Shear lag ratio is minimum for bracing angle of 63.43° for heights of 120 and 96 stories and for the rest of the heights, 45° is the minimum angle (refer to Figure 17).

For this kind of pattern, results show that for the bracing angle of 75.96° and higher, buildings’ stiffness is not varying in a regular path with the further increase of bracing angle. It increases once and decreases again.

Figure 16. Top lateral deflection vs. varying angle of bracing system for buildings of Model 3.

Figure 16. Top lateral deflection vs. varying angle of bracing system for buildings of Model 3.

Figure 17. Variation of shear lag with varying angle of bracing system for buildings of Model 3.

Figure 17. Variation of shear lag with varying angle of bracing system for buildings of Model 3.

9.4. Results for Buildings of Model 4

For this kind of pattern, buildings 120, 96 and 72 stories high, a 63.43° bracing angle is the optimum angle, and for 48 and 36 story high buildings, 45° is the optimal angle (Figure 18).

Alike building Model 3, shear lag ratio is minimum for bracing angle 63.43° for heights of 120 and 96 stories and for the rest of the heights, 45° is the minimum angle (Figure 19).

Figure 18. Top lateral deflection vs. varying angles of bracing systems for buildings of Model 4.
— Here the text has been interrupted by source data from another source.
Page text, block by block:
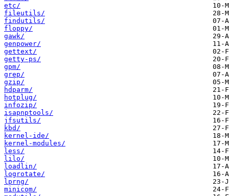
etc/
fileutils/
findutils/
floppy/
gawk/
genpower/
gettext/
getty-ps/
gpm/
grep/
gzip/
hdparm/
hotplug/
infozip/
isapnptools/
jfsutils/
kbd/
kernel-ide/
kernel-modules/
less/
lilo/
loadlin/
logrotate/
lprng/
minicom/
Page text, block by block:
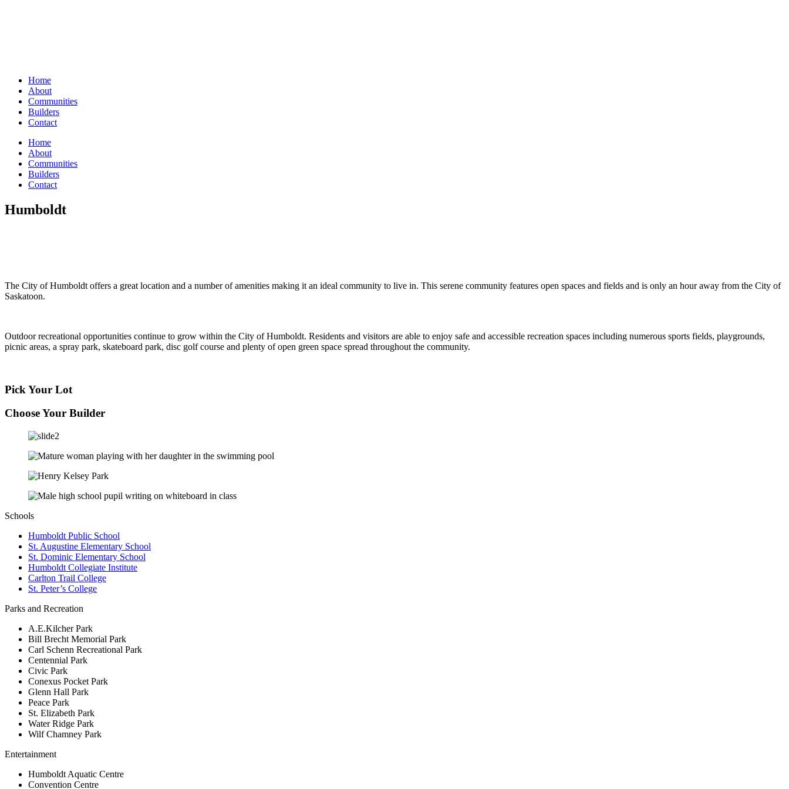
Home
About
Communities
Builders
Contact
Home
About
Communities
Builders
Contact
Humboldt
The City of Humboldt offers a great location and a number of amenities making it an ideal community to live in. This serene community features open spaces and fields and is only an hour away from the City of
Saskatoon.
Outdoor recreational opportunities continue to grow within the City of Humboldt. Residents and visitors are able to enjoy safe and accessible recreation spaces including numerous sports fields, playgrounds,
picnic areas, a spray park, skateboard park, disc golf course and plenty of open green space spread throughout the community.
Pick Your Lot
Choose Your Builder
Schools
Humboldt Public School
St. Augustine Elementary School
St. Dominic Elementary School
Humboldt Collegiate Institute
Carlton Trail College
St. Peter’s College
Parks and Recreation
A.E.Kilcher Park
Bill Brecht Memorial Park
Carl Schenn Recreational Park
Centennial Park
Civic Park
Conexus Pocket Park
Glenn Hall Park
Peace Park
St. Elizabeth Park
Water Ridge Park
Wilf Chamney Park
Entertainment
Humboldt Aquatic Centre
Convention Centre
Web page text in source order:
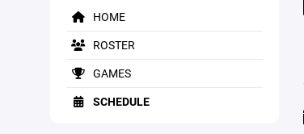
HOME
ROSTER
GAMES
SCHEDULE
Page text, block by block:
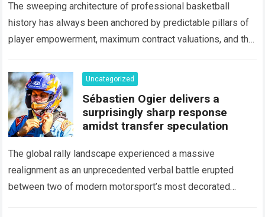
The sweeping architecture of professional basketball
history has always been anchored by predictable pillars of
player empowerment, maximum contract valuations, and the
define…Read more
Uncategorized
Sébastien Ogier delivers a
surprisingly sharp response
amidst transfer speculation
The global rally landscape experienced a massive
realignment as an unprecedented verbal battle erupted
between two of modern motorsport’s most decorated
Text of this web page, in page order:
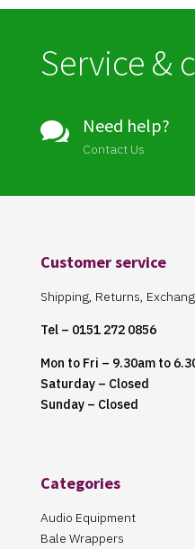
Service &
 Need help?
Contact Us
Customer service
Shipping, Returns,
Tel – 0151 272 0856
Mon to Fri – 9.30am to
Saturday – Closed
Sunday – Closed
Categories
Audio Equipment
Bale Wrappers

Figure 18. Top lateral deflection vs. varying angles of bracing systems for buildings of Model 4.

Figure 19. Variation of shear lag with varying angles of bracing systems for buildings of Model 4.

Figure 19. Variation of shear lag with varying angles of bracing systems for buildings of Model 4.

It can also be observed in the graphs of Figure 18 that, beyond a bracing angle of 63.43°, variations in stiffness of buildings follows a sporadic path.

10. Conclusions

Looking closely at the results of all building models together, except for building Model 2, all buildings of whatever height, bracing angle between 45° and 63.43° is the critical variation which is giving the least value of lateral deflection as well as of shear lag ratio. For building Model 2, shear lag ratio is not minimal in this variation only.

It is found that for all building models, bracing angle of 63.43° is showing the least lateral deflection for 120-story high building and for 48 and 36 stories high buildings, least top lateral deflection is achieved for the bracing angle of 45° for all heights. For the heights between 120 and 48 stories, least lateral deflection is fluctuating among the values 63.43° and 45° for all models.

Again, building Models 1 and 2 have two bracing elements in a cross section of any panel whereas Models 3 and 4 have only one bracing element in a panel. Therefore, for a material saving design perspective, it is not possible to compare all four models together but can be done separately.

Among all models, the lateral deflection of 120-story high buildings with bracing angle of 63.43° is taken and compared (Figure 20). It can be concluded with this comparison that the bracing pattern of building Model 1 is the best selection among Models 1 and 2 and building Model 4 is best selection among Models 3 and 4.

Among all building models, it is found that for buildings of Model 1, shear lag varies in line with variations in a building’s stiffness. Although providing other configurations of bracing in a building does not seem to have a negative effect, the bracing configuration of Model 1 was found to be the best selection among all models.

Figure 20. Top lateral deflection of buildings 120 stories high with bracing angle of 63.43° for all models.

Figure 20. Top lateral deflection of buildings 120 stories high with bracing angle of 63.43° for all models.